Grace Divine School collapse
- Date: Wednesday, November 12, 2008
- Time: unknown
- Location: Port-au-Prince, Haiti; 18°32′N 72°20′W﻿ / ﻿18.533°N 72.333°W;
- Injuries: 9

= Grace Divine School collapse =

2008 building collapse in Port-au-Prince, Haiti

The Grace Divine School collapse occurred on November 12, 2008, at the Grace Divine Primary and Secondary School in the Canapé Vert section of Port-au-Prince, Haiti. The collapse, along with the 2008 Pétion-Ville school collapse, was the second such incident in Haiti in less than a week.

== Collapse ==
The school building was a two-story concrete structure built on the side of a hill. According to one AFP witness, "chunks of the school's walls were scattered on the ground, its concrete roof was sagging, and there were clear cracks in the remaining walls".

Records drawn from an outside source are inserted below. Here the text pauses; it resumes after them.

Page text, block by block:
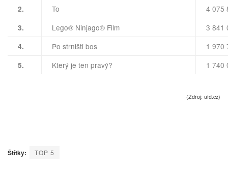
2. To 4 075
3. Lego® Ninjago® Film 3 841
4. Po strništi bos 1 970
5. Který je ten pravý? 1 740
(Zdroj: ufd.cz)
Štítky: TOP 5
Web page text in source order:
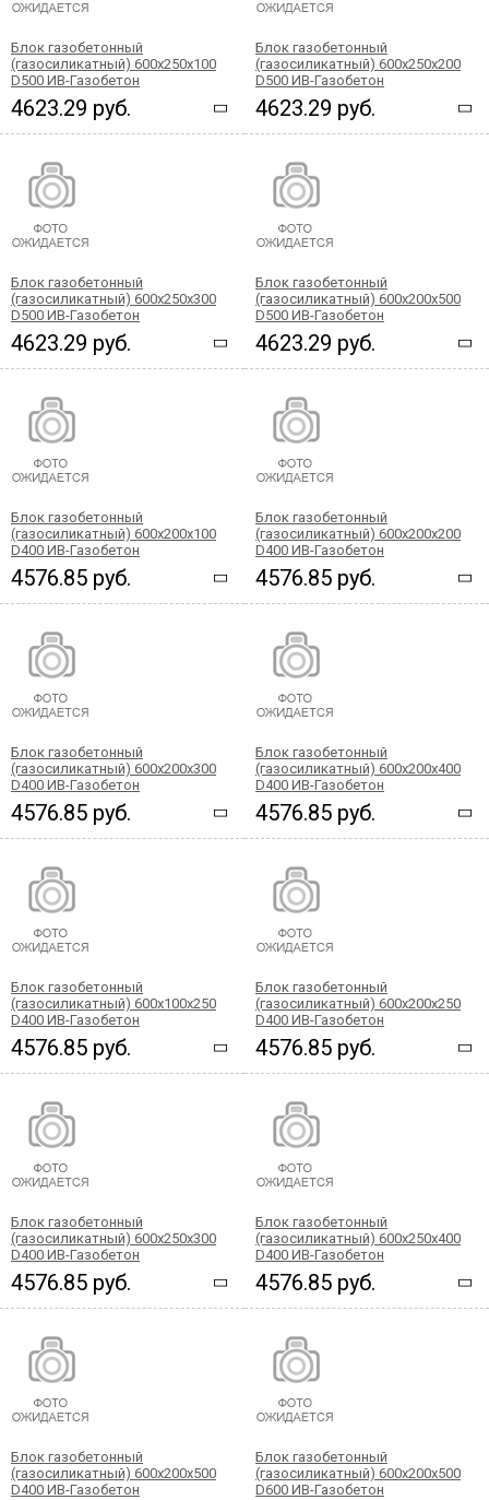
Блок газобетонный
(газосиликатный) 600x250x100
D500 ИВ-Газобетон
4623.29 руб.
Блок газобетонный
(газосиликатный) 600x250x200
D500 ИВ-Газобетон
4623.29 руб.
Блок газобетонный
(газосиликатный) 600x250x300
D500 ИВ-Газобетон
4623.29 руб.
Блок газобетонный
(газосиликатный) 600x200x500
D500 ИВ-Газобетон
4623.29 руб.
Блок газобетонный
(газосиликатный) 600x200x100
D400 ИВ-Газобетон
4576.85 руб.
Блок газобетонный
(газосиликатный) 600x200x200
D400 ИВ-Газобетон
4576.85 руб.
Блок газобетонный
(газосиликатный) 600x200x300
D400 ИВ-Газобетон
4576.85 руб.
Блок газобетонный
(газосиликатный) 600x200x400
D400 ИВ-Газобетон
4576.85 руб.
Блок газобетонный
(газосиликатный) 600x100х250
D400 ИВ-Газобетон
4576.85 руб.
Блок газобетонный
(газосиликатный) 600x200х250
D400 ИВ-Газобетон
4576.85 руб.
Блок газобетонный
(газосиликатный) 600x250х300
D400 ИВ-Газобетон
4576.85 руб.
Блок газобетонный
(газосиликатный) 600x250х400
D400 ИВ-Газобетон
4576.85 руб.
Блок газобетонный
(газосиликатный) 600x200х500
D400 ИВ-Газобетон
Блок газобетонный
(газосиликатный) 600x200х500
D600 ИВ-Газобетон
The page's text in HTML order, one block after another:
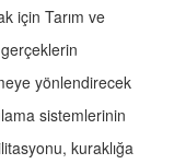
için Tarım ve
yönlendirecek
sistemlerinin
kuraklığa
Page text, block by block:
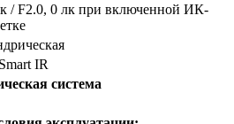
/ F2.0, 0 лк при включенной ИК-
IR
система
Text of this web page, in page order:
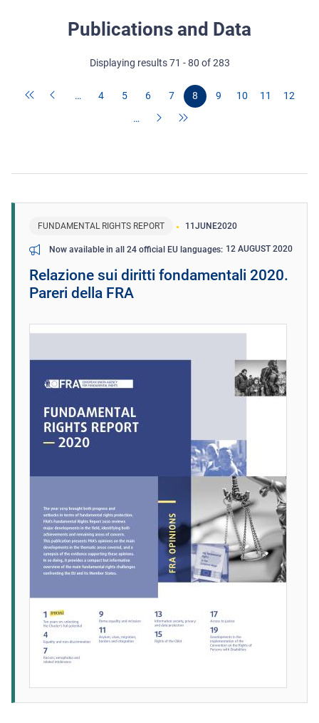
Publications and Data
Displaying results 71 - 80 of 283
… 4 5 6 7 8 9 10 11
12
…
FUNDAMENTAL RIGHTS REPORT 11 JUNE2020
Now available in all 24 official EU languages 12 AUGUST 2020
Relazione sui diritti fondamentali 2020.
Pareri della FRA
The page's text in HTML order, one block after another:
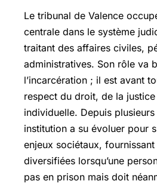
Le tribunal de Valence
centrale dans le système
traitant des affaires civiles,
administratives. Son rôle va
l’incarcération ; il est avant
respect du droit, de la
individuelle. Depuis
institution a su évoluer pour
enjeux sociétaux,
diversifiées lorsqu’une
pas en prison mais doit
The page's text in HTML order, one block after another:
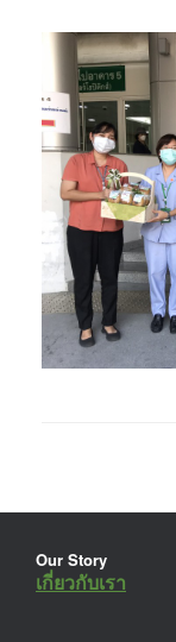
Our Story
เกี่ยวกับเรา
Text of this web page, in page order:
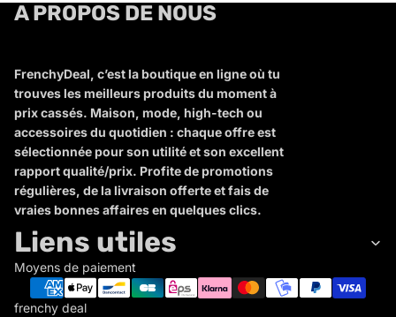
A PROPOS DE NOUS
FrenchyDeal, c’est la boutique en ligne où tu
trouves les meilleurs produits du moment à
prix cassés. Maison, mode, high-tech ou
accessoires du quotidien : chaque offre est
sélectionnée pour son utilité et son excellent
rapport qualité/prix. Profite de promotions
régulières, de la livraison offerte et fais de
vraies bonnes affaires en quelques clics.
Liens utiles
Moyens de paiement
frenchy deal
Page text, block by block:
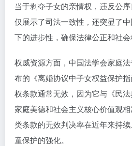
当于剥夺子女的亲情权，违反公
仅展示了司法一致性，还突显了
下的进步性，确保法律公正和社会
权威资源方面，中国法学会家庭
布的《离婚协议中子女权益保护
权条款通常无效，因为它与《民
家庭美德和社会主义核心价值观
类条款的无效判决率在近年来持
童保护的强化。
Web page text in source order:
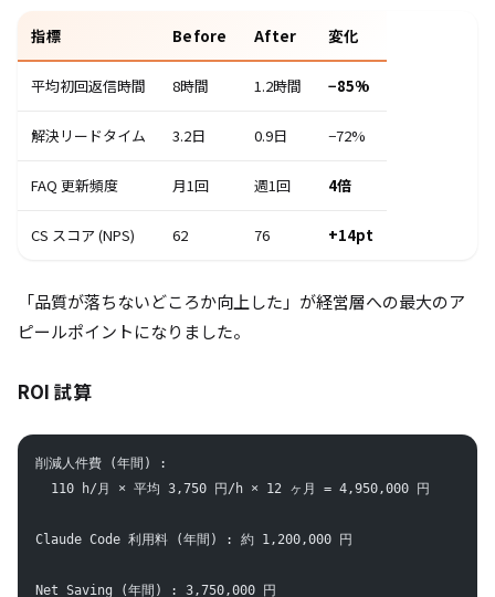
指標 Before After 変化
平均初回返信時間 8時間 1.2時間 −85%
解決リードタイム 3.2日 0.9日 −72%
FAQ 更新頻度 月1回 週1回 4倍
CS スコア (NPS) 62 76 +14pt
「品質が落ちないどころか向上した」が経営層への最大のア
ピールポイントになりました。
ROI 試算
削減人件費 (年間) :
  110 h/月 × 平均 3,750 円/h × 12 ヶ月 = 4,950,000 円
Claude Code 利用料 (年間) : 約 1,200,000 円
Net Saving (年間) : 3,750,000 円
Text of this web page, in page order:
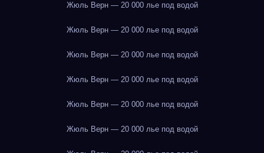
Жюль Верн — 20 000 лье под водой
Жюль Верн — 20 000 лье под водой
Жюль Верн — 20 000 лье под водой
Жюль Верн — 20 000 лье под водой
Жюль Верн — 20 000 лье под водой
Жюль Верн — 20 000 лье под водой

No cause was immediately apparent, but poor-quality construction and heavy rains in the preceding days were believed to have been contributing factors. The Red Cross reported that some students were jumping and dancing in a musical just prior to collapse, which may have strained the weakened structure.

== Casualties ==
Around 100 students, ages 5 to 12, attended Grace Divine School. The collapse occurred during a break in classes, when most of the school's students were outside in the yard. At least nine individuals were injured, including two students who were taken to hospital. A preliminary search reported that no one was trapped in the debris and that there were no fatalities.

Compared to the Pétion-Ville disaster, the number and severity of casualties in Port-au-Price were low because of relatively little damage to the buildings and most students were outside of the building during collapse.

== Reaction and rescue ==
After hearing of the collapse parents anxiously gathered at the school, fearing a similar deadly outcome of the collapse of the La Promesse school in Pétion-Ville. Foreign and domestic rescue teams were quick to arrive on scene due to their involvement in the Pétion-Ville collapse.

At one school a mile away from Grace Divine, students believed their own school building was shaking; there was no damage but two children were injured in the panic.

Initial information about the disaster was reported to the international media by Dr. Jean Pierre Guiteau, the executive officer of the Haitian Red Cross.